* [WHAT YOU WILL DO]
Filter the data for lines with the word "tile" and copy those lines.

* [PROVIDED RECORDS]
_ _ _

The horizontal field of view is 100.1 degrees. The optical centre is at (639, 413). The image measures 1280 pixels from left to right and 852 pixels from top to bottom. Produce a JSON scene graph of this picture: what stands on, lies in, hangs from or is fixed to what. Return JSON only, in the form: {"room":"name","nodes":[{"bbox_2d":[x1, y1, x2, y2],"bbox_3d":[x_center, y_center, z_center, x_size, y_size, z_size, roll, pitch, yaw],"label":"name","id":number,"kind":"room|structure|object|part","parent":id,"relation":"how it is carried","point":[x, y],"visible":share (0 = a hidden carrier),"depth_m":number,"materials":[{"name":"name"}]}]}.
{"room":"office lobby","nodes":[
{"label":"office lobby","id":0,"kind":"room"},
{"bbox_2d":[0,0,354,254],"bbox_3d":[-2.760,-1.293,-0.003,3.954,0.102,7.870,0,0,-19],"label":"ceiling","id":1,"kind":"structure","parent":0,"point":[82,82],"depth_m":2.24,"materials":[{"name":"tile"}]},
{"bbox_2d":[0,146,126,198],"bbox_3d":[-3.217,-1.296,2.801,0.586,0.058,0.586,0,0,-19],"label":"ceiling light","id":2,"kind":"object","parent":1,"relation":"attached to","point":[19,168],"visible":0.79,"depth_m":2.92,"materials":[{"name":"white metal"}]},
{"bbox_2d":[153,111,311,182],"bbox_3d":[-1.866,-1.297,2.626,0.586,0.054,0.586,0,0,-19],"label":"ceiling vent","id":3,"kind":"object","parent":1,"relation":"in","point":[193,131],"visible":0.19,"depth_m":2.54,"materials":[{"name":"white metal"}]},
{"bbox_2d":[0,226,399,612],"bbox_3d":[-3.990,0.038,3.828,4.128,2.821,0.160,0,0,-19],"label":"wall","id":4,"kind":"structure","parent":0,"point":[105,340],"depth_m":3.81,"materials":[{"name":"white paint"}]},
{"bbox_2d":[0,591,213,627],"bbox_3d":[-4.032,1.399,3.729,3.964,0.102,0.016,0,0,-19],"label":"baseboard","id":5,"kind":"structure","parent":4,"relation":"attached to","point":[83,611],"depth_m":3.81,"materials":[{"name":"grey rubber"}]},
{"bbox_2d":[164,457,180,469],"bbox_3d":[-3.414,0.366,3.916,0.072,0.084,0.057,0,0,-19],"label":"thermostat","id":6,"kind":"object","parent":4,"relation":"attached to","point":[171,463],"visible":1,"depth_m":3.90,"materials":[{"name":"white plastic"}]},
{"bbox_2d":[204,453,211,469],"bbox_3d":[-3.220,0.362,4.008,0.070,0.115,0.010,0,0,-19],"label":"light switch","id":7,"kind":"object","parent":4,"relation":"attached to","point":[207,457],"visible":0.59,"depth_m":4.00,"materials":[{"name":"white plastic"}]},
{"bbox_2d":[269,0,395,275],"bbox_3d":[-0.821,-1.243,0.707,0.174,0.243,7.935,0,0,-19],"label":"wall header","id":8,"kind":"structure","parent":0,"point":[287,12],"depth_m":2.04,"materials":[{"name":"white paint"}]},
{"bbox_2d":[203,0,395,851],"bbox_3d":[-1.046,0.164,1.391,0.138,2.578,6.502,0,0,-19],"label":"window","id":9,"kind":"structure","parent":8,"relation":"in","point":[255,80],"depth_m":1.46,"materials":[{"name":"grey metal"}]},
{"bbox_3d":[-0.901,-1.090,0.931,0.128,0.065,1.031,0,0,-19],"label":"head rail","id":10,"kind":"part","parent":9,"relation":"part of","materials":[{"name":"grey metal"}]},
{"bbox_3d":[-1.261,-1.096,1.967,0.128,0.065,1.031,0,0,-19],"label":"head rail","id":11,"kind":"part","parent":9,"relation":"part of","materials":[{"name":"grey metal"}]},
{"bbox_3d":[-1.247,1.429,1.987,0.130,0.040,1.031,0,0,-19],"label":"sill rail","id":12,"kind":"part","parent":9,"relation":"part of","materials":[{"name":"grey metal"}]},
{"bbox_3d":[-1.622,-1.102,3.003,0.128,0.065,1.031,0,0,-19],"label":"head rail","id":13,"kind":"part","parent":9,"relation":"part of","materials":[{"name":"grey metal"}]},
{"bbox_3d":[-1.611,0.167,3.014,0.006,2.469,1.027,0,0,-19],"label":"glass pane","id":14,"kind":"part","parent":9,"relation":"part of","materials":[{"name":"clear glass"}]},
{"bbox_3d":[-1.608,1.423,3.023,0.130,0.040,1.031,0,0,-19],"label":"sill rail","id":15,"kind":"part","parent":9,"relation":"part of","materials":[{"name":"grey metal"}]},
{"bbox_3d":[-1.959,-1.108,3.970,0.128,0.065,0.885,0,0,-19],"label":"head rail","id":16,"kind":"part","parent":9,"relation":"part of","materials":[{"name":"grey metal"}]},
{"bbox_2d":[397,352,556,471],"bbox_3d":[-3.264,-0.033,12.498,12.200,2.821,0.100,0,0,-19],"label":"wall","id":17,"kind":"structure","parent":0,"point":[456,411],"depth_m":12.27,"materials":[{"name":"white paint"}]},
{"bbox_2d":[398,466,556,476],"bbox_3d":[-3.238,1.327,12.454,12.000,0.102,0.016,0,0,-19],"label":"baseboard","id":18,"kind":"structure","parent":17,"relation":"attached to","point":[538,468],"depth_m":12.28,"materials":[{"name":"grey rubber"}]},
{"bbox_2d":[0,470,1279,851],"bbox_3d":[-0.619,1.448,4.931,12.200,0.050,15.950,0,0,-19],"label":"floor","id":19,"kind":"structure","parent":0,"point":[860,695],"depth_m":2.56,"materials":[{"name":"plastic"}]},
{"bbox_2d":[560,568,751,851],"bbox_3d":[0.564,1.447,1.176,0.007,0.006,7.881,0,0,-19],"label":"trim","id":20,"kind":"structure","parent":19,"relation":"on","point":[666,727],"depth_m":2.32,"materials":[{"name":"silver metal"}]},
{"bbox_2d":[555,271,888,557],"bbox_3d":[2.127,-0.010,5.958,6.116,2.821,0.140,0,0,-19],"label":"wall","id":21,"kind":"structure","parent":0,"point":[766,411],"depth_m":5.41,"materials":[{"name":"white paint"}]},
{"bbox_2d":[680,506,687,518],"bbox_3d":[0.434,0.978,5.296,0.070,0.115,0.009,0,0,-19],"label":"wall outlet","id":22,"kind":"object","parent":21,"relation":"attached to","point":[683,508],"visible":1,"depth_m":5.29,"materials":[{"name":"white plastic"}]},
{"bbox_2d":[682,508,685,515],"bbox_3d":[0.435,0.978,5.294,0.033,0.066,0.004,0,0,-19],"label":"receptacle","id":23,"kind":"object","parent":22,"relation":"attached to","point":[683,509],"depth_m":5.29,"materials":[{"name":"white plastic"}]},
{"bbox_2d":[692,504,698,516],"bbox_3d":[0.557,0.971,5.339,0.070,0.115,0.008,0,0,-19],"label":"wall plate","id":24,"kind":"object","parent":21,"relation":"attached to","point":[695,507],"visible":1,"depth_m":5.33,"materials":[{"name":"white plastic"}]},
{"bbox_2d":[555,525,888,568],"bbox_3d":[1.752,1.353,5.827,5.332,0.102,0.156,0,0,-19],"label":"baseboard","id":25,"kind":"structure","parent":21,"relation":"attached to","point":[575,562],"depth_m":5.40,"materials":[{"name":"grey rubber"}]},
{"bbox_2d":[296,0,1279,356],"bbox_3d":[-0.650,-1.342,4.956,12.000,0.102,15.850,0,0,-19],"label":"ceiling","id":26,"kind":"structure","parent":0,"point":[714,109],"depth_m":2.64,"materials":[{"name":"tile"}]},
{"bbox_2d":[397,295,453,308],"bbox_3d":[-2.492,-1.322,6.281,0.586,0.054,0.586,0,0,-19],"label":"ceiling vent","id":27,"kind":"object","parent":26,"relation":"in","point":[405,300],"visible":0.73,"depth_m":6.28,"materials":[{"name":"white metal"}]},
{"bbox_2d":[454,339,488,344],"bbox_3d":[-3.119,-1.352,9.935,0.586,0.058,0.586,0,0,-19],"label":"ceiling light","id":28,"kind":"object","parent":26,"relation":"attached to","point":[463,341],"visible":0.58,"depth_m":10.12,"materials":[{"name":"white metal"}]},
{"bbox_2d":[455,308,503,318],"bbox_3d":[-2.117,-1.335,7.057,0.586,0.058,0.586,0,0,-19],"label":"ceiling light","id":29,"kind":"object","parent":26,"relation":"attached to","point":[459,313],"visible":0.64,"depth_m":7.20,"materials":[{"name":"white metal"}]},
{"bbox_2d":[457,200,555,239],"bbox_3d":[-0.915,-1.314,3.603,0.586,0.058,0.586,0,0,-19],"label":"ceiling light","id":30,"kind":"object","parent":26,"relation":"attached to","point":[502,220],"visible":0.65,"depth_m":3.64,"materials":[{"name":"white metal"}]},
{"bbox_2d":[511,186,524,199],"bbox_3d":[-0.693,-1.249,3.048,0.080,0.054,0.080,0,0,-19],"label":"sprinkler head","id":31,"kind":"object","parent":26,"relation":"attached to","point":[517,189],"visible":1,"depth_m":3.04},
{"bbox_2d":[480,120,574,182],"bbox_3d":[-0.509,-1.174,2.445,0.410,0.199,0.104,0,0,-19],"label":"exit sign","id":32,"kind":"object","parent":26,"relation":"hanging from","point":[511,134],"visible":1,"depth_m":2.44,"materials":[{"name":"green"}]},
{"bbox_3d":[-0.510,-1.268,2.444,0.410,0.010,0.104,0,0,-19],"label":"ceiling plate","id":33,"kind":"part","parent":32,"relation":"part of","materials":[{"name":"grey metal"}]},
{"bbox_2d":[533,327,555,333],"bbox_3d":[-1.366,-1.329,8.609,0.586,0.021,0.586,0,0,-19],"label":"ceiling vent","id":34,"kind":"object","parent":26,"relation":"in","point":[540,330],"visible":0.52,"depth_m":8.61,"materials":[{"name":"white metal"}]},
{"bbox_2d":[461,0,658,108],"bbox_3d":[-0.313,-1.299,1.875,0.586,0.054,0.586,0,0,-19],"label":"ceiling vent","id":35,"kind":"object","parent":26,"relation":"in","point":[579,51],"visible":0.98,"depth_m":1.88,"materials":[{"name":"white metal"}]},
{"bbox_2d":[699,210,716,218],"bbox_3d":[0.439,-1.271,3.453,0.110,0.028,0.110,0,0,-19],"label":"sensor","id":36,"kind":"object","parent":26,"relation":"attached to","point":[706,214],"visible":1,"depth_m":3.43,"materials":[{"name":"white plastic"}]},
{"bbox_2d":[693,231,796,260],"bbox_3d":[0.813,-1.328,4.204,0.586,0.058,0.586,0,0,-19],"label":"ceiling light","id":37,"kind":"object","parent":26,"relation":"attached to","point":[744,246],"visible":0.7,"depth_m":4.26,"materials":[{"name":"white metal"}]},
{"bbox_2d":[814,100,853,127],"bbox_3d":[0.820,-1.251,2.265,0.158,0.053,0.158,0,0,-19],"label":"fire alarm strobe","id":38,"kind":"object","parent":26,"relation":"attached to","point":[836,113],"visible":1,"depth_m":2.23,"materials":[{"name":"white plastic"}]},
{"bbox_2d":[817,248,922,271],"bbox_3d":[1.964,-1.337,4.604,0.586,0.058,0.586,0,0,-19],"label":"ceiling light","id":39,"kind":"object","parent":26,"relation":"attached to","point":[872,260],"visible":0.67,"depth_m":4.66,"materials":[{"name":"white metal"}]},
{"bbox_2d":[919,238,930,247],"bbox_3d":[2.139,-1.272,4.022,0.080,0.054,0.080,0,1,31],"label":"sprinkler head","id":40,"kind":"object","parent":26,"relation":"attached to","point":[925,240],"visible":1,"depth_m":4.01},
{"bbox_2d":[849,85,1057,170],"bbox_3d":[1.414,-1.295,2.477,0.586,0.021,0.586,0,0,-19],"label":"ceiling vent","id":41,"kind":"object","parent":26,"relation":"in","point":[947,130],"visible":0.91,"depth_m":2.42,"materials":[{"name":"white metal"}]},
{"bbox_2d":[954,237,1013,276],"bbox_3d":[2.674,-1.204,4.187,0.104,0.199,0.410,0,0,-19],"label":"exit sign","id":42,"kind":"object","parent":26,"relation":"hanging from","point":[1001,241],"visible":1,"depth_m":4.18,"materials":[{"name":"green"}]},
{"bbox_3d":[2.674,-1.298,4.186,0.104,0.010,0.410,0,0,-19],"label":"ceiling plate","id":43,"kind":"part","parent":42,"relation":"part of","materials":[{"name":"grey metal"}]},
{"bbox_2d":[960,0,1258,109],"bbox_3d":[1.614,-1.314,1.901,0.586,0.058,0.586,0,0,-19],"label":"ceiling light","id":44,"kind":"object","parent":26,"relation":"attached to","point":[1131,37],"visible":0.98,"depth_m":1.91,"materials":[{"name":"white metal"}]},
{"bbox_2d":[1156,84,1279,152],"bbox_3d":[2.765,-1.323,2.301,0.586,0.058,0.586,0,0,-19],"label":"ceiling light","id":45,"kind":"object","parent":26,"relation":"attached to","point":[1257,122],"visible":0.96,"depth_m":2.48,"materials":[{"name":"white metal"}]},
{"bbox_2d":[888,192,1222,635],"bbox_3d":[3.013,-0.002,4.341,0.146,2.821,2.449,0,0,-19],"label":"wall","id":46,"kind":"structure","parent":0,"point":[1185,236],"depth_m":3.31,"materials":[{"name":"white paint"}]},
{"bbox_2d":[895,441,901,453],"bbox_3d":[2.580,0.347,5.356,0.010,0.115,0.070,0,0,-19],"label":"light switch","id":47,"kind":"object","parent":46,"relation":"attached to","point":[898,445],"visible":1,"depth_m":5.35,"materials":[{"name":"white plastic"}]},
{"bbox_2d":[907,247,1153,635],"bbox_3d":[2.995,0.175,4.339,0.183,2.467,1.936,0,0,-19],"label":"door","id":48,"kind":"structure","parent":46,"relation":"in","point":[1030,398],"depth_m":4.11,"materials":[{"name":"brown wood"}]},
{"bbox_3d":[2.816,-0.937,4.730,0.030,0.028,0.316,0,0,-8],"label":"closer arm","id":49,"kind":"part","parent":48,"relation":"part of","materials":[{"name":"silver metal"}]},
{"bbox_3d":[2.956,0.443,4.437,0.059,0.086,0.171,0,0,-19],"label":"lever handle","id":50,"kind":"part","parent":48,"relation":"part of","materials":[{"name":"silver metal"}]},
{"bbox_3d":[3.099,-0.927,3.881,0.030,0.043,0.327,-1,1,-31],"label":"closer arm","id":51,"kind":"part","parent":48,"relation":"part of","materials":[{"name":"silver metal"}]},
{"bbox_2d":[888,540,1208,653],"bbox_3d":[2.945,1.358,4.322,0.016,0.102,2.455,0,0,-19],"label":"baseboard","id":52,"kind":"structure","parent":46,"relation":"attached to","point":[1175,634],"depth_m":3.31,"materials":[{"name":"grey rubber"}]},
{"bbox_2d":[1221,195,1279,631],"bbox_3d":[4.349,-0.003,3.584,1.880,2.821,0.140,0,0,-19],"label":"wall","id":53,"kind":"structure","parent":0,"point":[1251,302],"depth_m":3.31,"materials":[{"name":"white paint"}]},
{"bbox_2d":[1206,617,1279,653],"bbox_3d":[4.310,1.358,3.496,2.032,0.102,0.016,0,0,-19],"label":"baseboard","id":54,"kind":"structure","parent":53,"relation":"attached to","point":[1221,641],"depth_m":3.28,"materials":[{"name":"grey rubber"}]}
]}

_ _ _

* [TASK ANSWER]
{"bbox_2d":[0,0,354,254],"bbox_3d":[-2.760,-1.293,-0.003,3.954,0.102,7.870,0,0,-19],"label":"ceiling","id":1,"kind":"structure","parent":0,"point":[82,82],"depth_m":2.24,"materials":[{"name":"tile"}]},
{"bbox_2d":[296,0,1279,356],"bbox_3d":[-0.650,-1.342,4.956,12.000,0.102,15.850,0,0,-19],"label":"ceiling","id":26,"kind":"structure","parent":0,"point":[714,109],"depth_m":2.64,"materials":[{"name":"tile"}]},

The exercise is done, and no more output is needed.